# Osvaldo al Southampton, è fatta.



## admin (18 Agosto 2013)

C'è l'accordo su tutto tra la Roma ed il Southampton per il trasferimento di Osvaldo in Inghilterra. Manca solo la firma del giocatore. Ma l'affare è praticamente fatto.

Sky


----------



## Splendidi Incisivi (18 Agosto 2013)

Totti centravanti con Gervinho e Lamela esterni? Il Totti centravanti di Spalletti? Non mi convince neanche un po'.


----------



## Frikez (18 Agosto 2013)

Splendidi Incisivi ha scritto:


> Totti centravanti con Gervinho e Lamela esterni? Il Totti centravanti di Spalletti? Non mi convince neanche un po'.



Per me invece farà bene, anche perché alla sua età non può fare più l'esterno.


----------



## Splendidi Incisivi (18 Agosto 2013)

Frikez ha scritto:


> Per me invece farà bene, anche perché alla sua età non può fare più l'esterno.


Per me alla sua età non può più fare niente. Credo sia stato un caso la condizione di forma di tutto l'anno passato.


----------



## prebozzio (18 Agosto 2013)

Puntano tutto su Destro e Totti o cercheranno un altro attaccante?


----------



## er piscio de gatto (18 Agosto 2013)

Certo che Osvaldo se avesse avuto un minimo di cervello, avrebbe potuto avere una carriera nettamente più prestigiosa


----------



## Superdinho80 (18 Agosto 2013)

Splendidi Incisivi ha scritto:


> Per me alla sua età non può più fare niente. Credo sia stato un caso la condizione di forma di tutto l'anno passato.

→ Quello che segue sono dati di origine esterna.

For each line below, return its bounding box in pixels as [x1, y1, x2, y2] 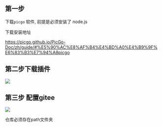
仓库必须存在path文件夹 [5, 117, 53, 123]
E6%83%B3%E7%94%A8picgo [5, 49, 70, 55]
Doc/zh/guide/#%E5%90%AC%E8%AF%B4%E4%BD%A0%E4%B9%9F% [5, 44, 158, 50]
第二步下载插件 [5, 65, 51, 73]
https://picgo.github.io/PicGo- [5, 39, 66, 45]
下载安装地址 [5, 29, 31, 35]
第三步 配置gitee [5, 94, 55, 102]
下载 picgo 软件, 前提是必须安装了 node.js [5, 19, 87, 25]
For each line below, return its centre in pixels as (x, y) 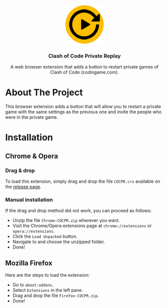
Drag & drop (20, 170)
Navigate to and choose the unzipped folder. (59, 242)
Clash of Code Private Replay (85, 56)
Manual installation (29, 200)
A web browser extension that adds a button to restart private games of (85, 67)
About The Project (44, 93)
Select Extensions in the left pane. (48, 290)
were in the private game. (32, 117)
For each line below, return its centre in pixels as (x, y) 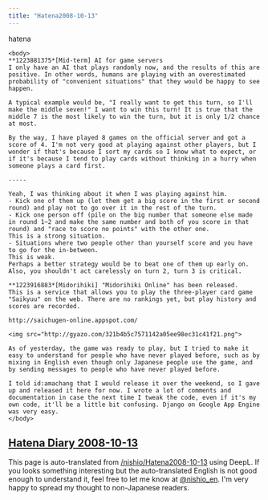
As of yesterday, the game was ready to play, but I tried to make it (129, 348)
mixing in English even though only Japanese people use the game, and (130, 362)
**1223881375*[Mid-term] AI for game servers (85, 60)
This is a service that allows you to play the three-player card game (130, 292)
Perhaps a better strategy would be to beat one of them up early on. (129, 264)
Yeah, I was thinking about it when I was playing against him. (118, 193)
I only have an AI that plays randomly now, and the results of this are (134, 67)
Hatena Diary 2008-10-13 (73, 443)
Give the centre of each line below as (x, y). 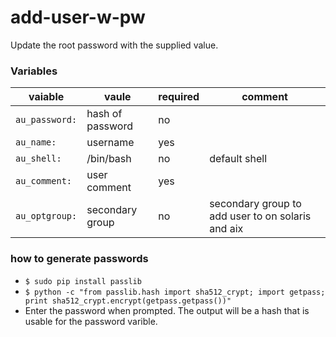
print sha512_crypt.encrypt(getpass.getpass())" (128, 301)
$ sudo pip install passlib (83, 281)
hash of (104, 114)
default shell (238, 159)
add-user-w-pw (78, 17)
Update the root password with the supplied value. (114, 45)
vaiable (46, 97)
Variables (34, 71)
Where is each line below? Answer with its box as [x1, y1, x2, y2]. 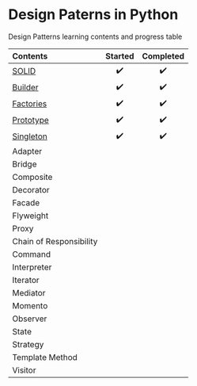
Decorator [12, 184, 50, 195]
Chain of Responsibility [12, 235, 98, 247]
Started [105, 50, 134, 61]
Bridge [12, 159, 37, 170]
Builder [12, 82, 39, 93]
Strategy [12, 338, 44, 350]
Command [12, 248, 51, 259]
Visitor [12, 365, 36, 376]
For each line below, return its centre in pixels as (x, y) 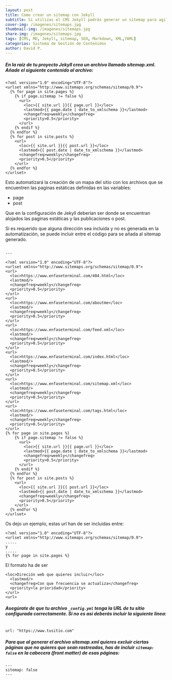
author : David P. (24, 48)
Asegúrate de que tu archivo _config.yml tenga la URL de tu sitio (75, 608)
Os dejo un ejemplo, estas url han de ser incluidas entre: (65, 523)
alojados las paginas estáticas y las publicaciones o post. (66, 218)
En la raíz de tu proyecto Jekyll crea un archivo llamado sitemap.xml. (81, 65)
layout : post (19, 10)
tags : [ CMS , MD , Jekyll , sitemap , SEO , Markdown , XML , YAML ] (71, 39)
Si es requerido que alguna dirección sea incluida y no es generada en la (82, 228)
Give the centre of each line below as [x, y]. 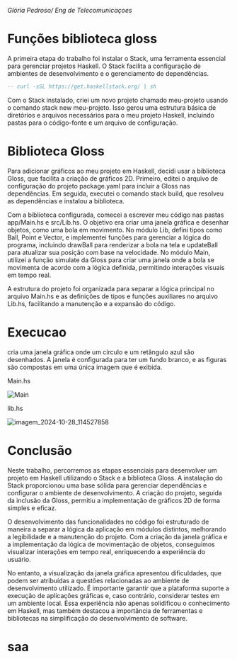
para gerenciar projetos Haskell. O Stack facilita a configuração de [104, 66]
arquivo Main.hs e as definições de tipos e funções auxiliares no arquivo [112, 296]
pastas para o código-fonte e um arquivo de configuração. [93, 123]
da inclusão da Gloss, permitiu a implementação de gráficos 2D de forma [114, 500]
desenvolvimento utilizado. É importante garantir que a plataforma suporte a [118, 588]
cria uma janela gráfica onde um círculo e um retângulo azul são [101, 352]
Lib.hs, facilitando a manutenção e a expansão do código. [91, 303]
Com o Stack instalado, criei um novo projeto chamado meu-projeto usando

anche secondo me ma è difficle convincere la piazza di questo, totti gestito bene potrebbe dire ancora la sua ma non deve essere titolare fisso, la roma con totti centravanti perde in profondità ma ne guadagna nei fraseggi e negli inserimenti dei centrocampisti, però è inferiore a quella con osvaldo centravanti imho, per quello che riguarda destro mi sembra ancora molto inesperto anche se ha qualità e anche lui nonda ancora molta profondità all'attacco


----------



## Splendidi Incisivi (18 Agosto 2013)

Superdinho80 ha scritto:


> anche secondo me ma è difficle convincere la piazza di questo, totti gestito bene potrebbe dire ancora la sua ma non deve essere titolare fisso, la roma con totti centravanti perde in profondità ma ne guadagna nei fraseggi e negli inserimenti dei centrocampisti, però è inferiore a quella con osvaldo centravanti imho, per quello che riguarda destro mi sembra ancora molto inesperto anche se ha qualità e anche lui nonda ancora molta profondità all'attacco


La piazza lasciala stare, inneggeranno a Totti da qui all'eternità, non capiscono che per una Roma competitiva il primo a partire dovrebbe essere proprio Totti.


----------



## Superdinho80 (18 Agosto 2013)

er piscio de gatto ha scritto:


> Certo che Osvaldo se avesse avuto un minimo di cervello, avrebbe potuto avere una carriera nettamente più prestigiosa



ne sono convinto anche io, è un giocatore che col tempo è migliorato ed è diventato un grandissimo attaccante, sul giocatore che era quando giocava a firenze e poi a bologna ad esempio io non ci avrei scommesso una lira, in spagna si è formato a livello tecnico ma purtroppo non a livello mentale


----------



## Dexter (18 Agosto 2013)

dovevano tenerlo. ora si trovano con totti e destro che non danno garanzie. di certo il giovine mattia ha una grande occasione.


----------



## Superdinho80 (18 Agosto 2013)

Splendidi Incisivi ha scritto:


> La piazza lasciala stare, inneggeranno a Totti da qui all'eternità, non capiscono che per una Roma competitiva il primo a partire dovrebbe essere proprio Totti.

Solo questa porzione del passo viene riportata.